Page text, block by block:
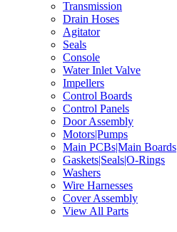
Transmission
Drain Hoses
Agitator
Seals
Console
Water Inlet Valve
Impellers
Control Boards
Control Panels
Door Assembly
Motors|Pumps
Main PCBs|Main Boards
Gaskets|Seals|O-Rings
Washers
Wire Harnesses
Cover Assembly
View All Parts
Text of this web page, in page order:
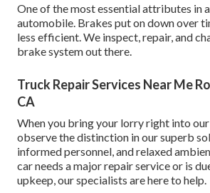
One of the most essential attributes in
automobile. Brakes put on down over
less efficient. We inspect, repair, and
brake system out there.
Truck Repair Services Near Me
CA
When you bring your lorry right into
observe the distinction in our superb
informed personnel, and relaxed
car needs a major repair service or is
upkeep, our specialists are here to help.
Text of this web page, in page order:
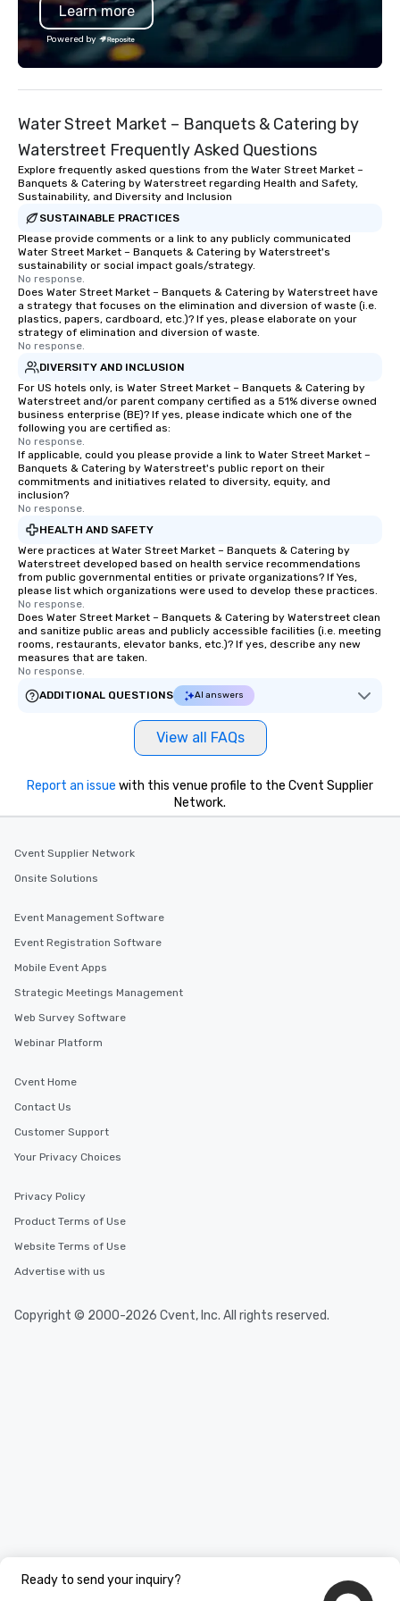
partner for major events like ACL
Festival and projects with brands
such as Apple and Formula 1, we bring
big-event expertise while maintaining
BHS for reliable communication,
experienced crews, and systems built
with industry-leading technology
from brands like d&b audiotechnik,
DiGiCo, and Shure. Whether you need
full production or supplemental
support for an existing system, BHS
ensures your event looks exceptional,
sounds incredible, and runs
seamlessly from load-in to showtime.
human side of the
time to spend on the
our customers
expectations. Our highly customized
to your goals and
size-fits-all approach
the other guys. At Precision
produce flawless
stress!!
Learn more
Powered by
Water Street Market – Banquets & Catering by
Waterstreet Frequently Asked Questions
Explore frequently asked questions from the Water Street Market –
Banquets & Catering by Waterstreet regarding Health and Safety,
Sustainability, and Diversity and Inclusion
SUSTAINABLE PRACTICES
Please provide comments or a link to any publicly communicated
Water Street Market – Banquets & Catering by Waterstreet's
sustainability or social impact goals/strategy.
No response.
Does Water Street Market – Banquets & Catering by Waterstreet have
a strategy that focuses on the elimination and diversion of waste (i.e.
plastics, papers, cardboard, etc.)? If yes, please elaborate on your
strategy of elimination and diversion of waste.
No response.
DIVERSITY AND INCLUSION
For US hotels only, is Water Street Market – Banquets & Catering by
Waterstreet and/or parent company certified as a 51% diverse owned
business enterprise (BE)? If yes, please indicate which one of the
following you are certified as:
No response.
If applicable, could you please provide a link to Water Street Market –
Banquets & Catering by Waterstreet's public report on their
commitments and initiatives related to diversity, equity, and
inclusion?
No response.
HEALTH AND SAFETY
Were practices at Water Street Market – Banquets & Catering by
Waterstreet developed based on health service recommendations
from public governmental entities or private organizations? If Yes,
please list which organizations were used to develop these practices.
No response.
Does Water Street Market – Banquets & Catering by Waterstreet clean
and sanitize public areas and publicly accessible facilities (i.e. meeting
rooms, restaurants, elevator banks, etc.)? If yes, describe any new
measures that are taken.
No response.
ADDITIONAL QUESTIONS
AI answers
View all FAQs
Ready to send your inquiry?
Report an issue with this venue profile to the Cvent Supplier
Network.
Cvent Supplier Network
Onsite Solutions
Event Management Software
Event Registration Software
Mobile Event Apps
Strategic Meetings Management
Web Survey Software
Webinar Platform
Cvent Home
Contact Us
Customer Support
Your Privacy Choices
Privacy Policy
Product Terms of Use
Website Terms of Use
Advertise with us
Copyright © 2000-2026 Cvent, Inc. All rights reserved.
────────────────
* Exercise aim *
Nothing but the lines from the one that contains "Customer Support" through the last line of the entries should appear in your reply, each repeated exactly.

* Exercise solution *
Customer Support
Your Privacy Choices
Privacy Policy
Product Terms of Use
Website Terms of Use
Advertise with us
Copyright © 2000-2026 Cvent, Inc. All rights reserved.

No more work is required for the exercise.